Придворных артистов давно уже нет, но господину Герцлю приятно, когда его так титулуют, хотя он поборник революционного искусства. Еще одно противоречие, отличающее его духовный строй! Профессор не ошибается, приписывая ему эту слабость, и льстит актеру, стремясь хоть сколько-нибудь искупить тайное отвращение к нарумяненным щекам.
– Премного благодарен, уважаемый господин профессор! – выпаливает Герцль так поспешно, что если бы не незаурядная техника речи, он бы, казалось, вывихнул себе язык. Он и вообще ведет себя в отношении хозяев, прежде всего хозяина дома, с величайшей, можно даже сказать, унизительно заискивающей почтительностью. Похоже, что его мучает совесть:.он не мог противостоять внутренней потребности нарумяниться, теперь же, мысленно ставя себя на место профессора, порицает себя за это и подчеркнутой скромностью хочет умилостивить и задобрить все остальное не нарумяненное человечество.
За чаем завязывается беседа о собранных Меллером народных песнях, испанских и баскских, с этих песен разговор перескакивает на новую трактовку «Дон Карлоса» Шиллера – последняя премьера Государственного театра. Дон Карлоса играет Герцль.
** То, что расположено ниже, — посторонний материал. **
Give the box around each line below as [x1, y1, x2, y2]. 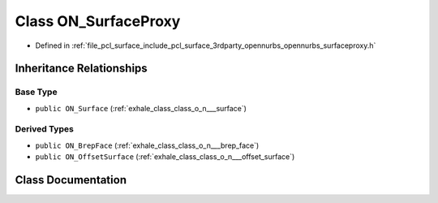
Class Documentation [15, 173, 127, 187]
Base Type [15, 86, 58, 97]
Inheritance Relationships [15, 62, 148, 76]
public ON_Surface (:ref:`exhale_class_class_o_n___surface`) [35, 103, 247, 113]
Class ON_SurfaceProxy [15, 12, 181, 30]
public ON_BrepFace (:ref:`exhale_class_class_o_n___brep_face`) [35, 140, 260, 150]
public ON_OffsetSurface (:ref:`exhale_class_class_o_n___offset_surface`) [35, 152, 295, 162]
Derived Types [15, 123, 75, 135]
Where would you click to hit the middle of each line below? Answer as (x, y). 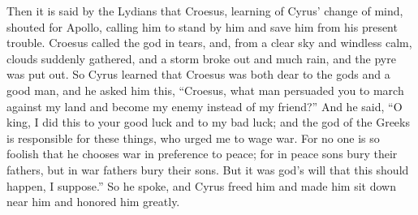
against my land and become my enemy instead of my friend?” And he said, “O (205, 106)
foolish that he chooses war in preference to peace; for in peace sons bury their (202, 154)
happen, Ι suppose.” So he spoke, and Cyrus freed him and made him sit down (201, 185)
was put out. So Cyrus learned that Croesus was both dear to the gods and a (198, 74)
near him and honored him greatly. (93, 202)
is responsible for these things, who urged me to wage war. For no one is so (193, 138)
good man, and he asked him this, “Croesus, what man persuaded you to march (205, 90)
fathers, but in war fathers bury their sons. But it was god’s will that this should (208, 169)
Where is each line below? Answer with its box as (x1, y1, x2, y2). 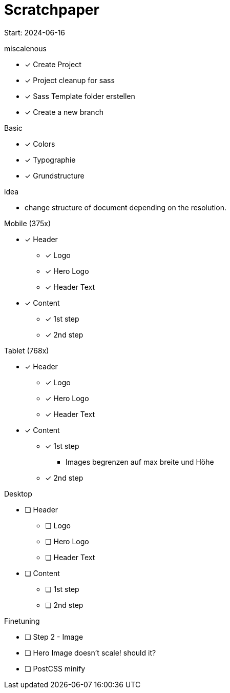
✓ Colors (25, 139, 55, 148)
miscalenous (4, 44, 47, 53)
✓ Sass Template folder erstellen (25, 91, 135, 101)
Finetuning (4, 616, 40, 625)
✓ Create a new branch (25, 107, 103, 116)
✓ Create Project (25, 60, 81, 69)
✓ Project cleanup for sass (25, 75, 115, 85)
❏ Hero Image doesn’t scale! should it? (25, 648, 156, 657)
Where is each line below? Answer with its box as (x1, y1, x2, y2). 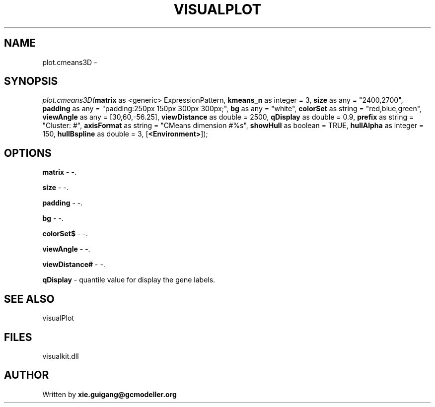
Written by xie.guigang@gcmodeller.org (42, 390, 177, 399)
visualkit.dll (42, 351, 79, 360)
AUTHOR (4, 369, 49, 382)
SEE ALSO (4, 292, 55, 305)
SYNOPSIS (4, 75, 58, 88)
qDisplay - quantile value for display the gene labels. (42, 275, 216, 284)
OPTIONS (4, 146, 52, 159)
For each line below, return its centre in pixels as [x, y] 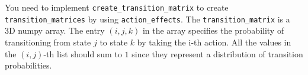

– Надеюсь, – говорит он, – что мой Карлос вполне монолитный образ.
Затем они начинают по косточкам разбирать остальных участников спектакля, а также постановку и то, в какой мере театру удалось воссоздать эпоху; и вот профессор уже втянут в привычное русло, уже рассуждает об Испании времен контрреформации. Ему даже досадно, ведь он ничего такого не сделал, отнюдь не повинен в том, что разговор принял то или иное направление; и все же он опасается, что со стороны могло показаться, будто он хотел блеснуть своей ученостью; озадаченный, он обрывает свое рассуждение. Он рад появлению Лорхен и Байсера. На «маленьких» воскресные платьица из голубого бархата, они тоже хотят по-своему принять участие в празднике до того, как их уложат спать. Робея, широко раскрыв глаза, они здороваются с гостями, покорно говорят, как их зовут и сколько им лет.